• Task objective:
In the records below, find each line that holds "However" and return it.

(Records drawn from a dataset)
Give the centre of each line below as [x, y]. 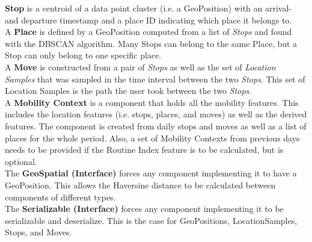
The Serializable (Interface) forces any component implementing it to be [144, 209]
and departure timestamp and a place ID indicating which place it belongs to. [148, 20]
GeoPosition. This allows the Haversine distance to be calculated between [140, 185]
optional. [21, 161]
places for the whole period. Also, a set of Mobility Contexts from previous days [152, 138]
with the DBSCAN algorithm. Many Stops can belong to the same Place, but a [151, 43]
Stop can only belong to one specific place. [83, 55]
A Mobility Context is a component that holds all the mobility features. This [152, 102]
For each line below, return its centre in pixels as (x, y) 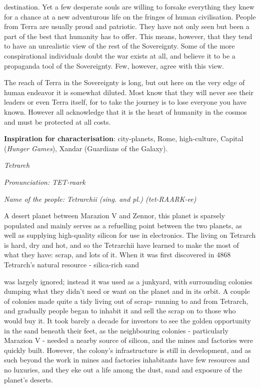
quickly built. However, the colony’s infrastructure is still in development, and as (128, 350)
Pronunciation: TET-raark (45, 181)
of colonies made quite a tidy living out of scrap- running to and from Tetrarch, (126, 301)
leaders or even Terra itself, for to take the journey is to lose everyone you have (125, 102)
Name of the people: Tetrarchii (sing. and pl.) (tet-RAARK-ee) (100, 199)
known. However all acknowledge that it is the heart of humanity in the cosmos (125, 111)
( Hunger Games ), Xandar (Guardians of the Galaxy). (86, 148)
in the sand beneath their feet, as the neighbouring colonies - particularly (116, 330)
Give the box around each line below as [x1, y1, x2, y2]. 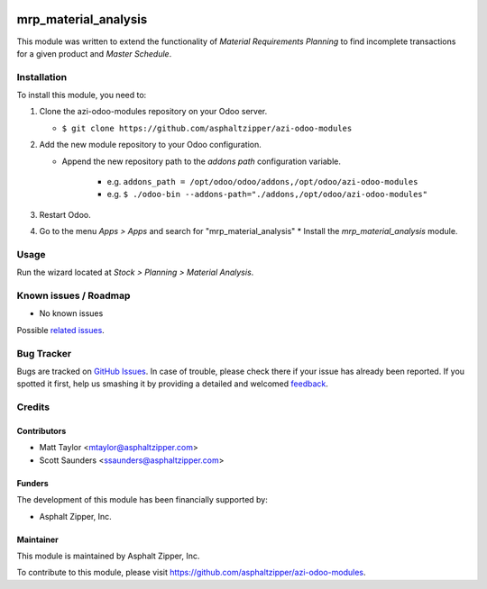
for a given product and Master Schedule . [16, 48, 172, 59]
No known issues [39, 308, 104, 319]
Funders [16, 477, 49, 488]
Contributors [16, 425, 67, 436]
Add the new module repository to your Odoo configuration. [39, 140, 262, 150]
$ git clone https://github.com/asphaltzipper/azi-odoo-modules [61, 122, 353, 133]
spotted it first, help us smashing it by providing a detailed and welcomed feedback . [16, 378, 329, 389]
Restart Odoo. [39, 209, 91, 220]
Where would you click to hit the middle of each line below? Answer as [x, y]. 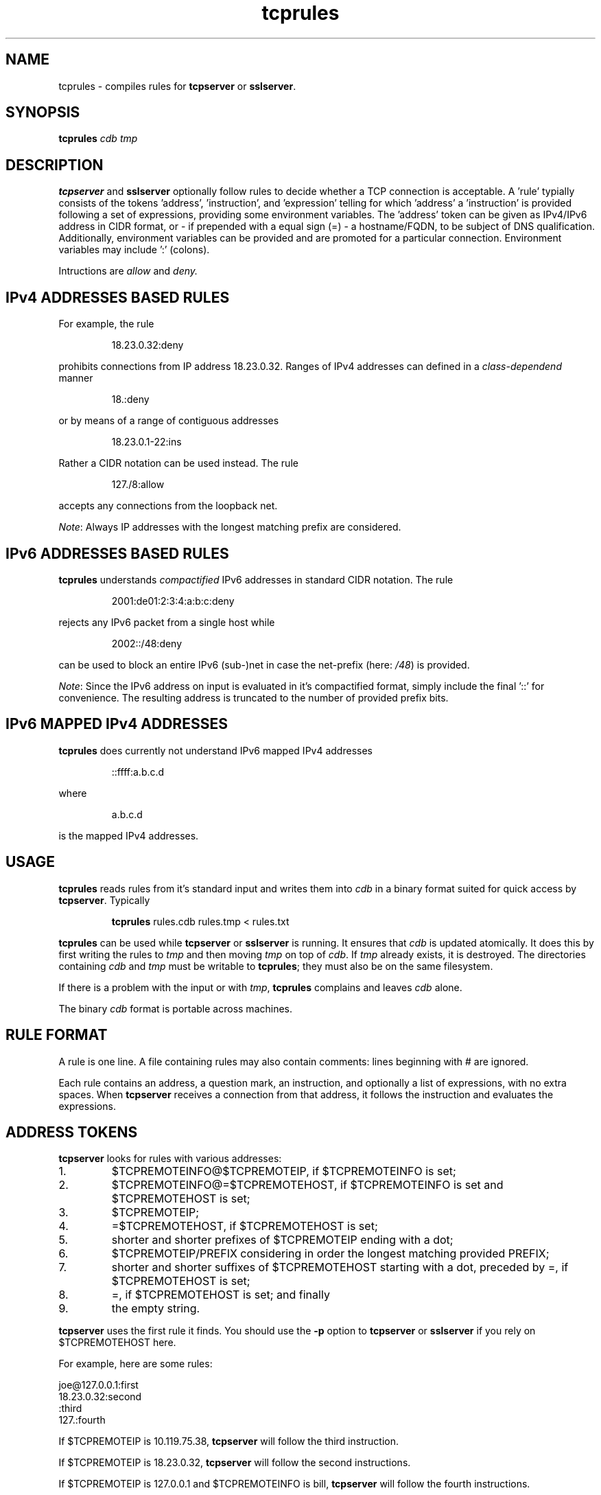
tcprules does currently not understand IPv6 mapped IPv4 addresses [215, 750]
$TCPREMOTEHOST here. [117, 1343]
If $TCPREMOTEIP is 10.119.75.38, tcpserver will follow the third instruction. [228, 1441]
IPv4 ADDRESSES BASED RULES [118, 297]
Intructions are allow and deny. [128, 271]
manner [76, 378]
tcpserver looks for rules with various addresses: [170, 1159]
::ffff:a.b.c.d [138, 772]

• Exercise solution:
quickly built. However, the colony’s infrastructure is still in development, and as (128, 350)
known. However all acknowledge that it is the heart of humanity in the cosmos (125, 111)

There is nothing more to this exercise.